If all of the state's debt were refinanced at this 1.5 percent spread, taxpayers would be looking at an extra $500 million in annual borrowing costs-but is Illinois debt really so dangerous that it warrants a risk premium on such a large scale? I have investigated this question by creating a risk model for Illinois state bonds. The model is described in my new working paper published by the Mercatus Center.

My study doesn't produce a rating; instead it estimates an annual probability of default-failure to pay-on a scale of 0 percent to 100 percent. If the results were converted into ratings, they would place Illinois somewhere between AA and AAA-well above the state's present level. If this analysis were to convince investors, they would demand much lower rates to buy state bonds.

This raises the obvious question: With all the bad news about state pensions, how can one possibly conclude that Illinois bonds are not as risky as rating agencies and the markets seem to think? The reason for the different conclusion is the confusion produced by the rating scales themselves.

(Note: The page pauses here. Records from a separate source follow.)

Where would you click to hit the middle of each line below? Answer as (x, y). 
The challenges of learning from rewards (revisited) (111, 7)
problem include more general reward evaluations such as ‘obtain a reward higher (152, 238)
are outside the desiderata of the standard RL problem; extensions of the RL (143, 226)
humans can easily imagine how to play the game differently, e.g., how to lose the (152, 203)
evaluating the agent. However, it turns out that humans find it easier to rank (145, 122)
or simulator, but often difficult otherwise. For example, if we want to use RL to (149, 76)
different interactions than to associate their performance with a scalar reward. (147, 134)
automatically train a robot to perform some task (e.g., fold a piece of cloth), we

As I report in the study, Illinois last defaulted on bond payments 170 years ago. In fact, no state has defaulted on general obligation bonds since 1933, and most states weathered the Depression scot-free. This means that state general obligation bonds have a very strong historical track record.

How does that compare to other types of bonds-especially those rated AAA? In the years before the financial crisis, rating agencies assigned AAA ratings to tens of thousands of mortgage-backed securities and collateralized debt obligations. At the time, these asset classes had only been in existence for 20 years or less, so none of these types of "structured finance" obligations had established a payment record comparable to state general obligations.

During the crisis, many of these AAA-rated structured finance bonds defaulted, yet states continued to pay their general obligation bondholders on time and in full. Today, issuance of structured finance assets is rebounding and many still receive AAA ratings-yet Illinois bonds are thought to be so risky that they merit only a single A. Notably, this ratings inconsistency doesn't only involve structured finance. Some kinds of companies also seem to be rated more leniently. Perhaps the strangest example of this phenomenon involves companies that insure municipal bonds.

Before the crisis, Ambac and FGIC-two municipal bond insurers-were rated AAA. During the crisis, both went bankrupt. A third AAA-bond insurer, MBIA, was downgraded well into the "B" range-substantially below where Illinois sits today. In the pre-crisis world, these firms rented their AAA ratings to states and cities. Government bond issuers would pay the insurers a premium to guarantee payment on their bonds; allowing their debt to trade as if it were AAA rated.

It was a great business for the bond insurers, since so few municipal bonds defaulted. In fact, these companies felt so confident about the safety of government bonds that they levered themselves to the hilt. According to hedge-fund titan Bill Ackman, MBIA had 139 times more insurance than capital back in 2002. Ackman tried to convince rating agencies to downgrade MBIA, but his arguments fell on deaf ears.

The municipal bond insurance industry might have survived the financial crisis and continued to profit from the misalignment of municipal and corporate ratings if the companies had stuck to their core government bond business. Instead, they diversified into insuring structured finance securities-perhaps becoming bedazzled by the inflated ratings of these instruments. Ultimately it was defaults among insured mortgage-backed securities that marked the undoing of these formerly AAA rated firms.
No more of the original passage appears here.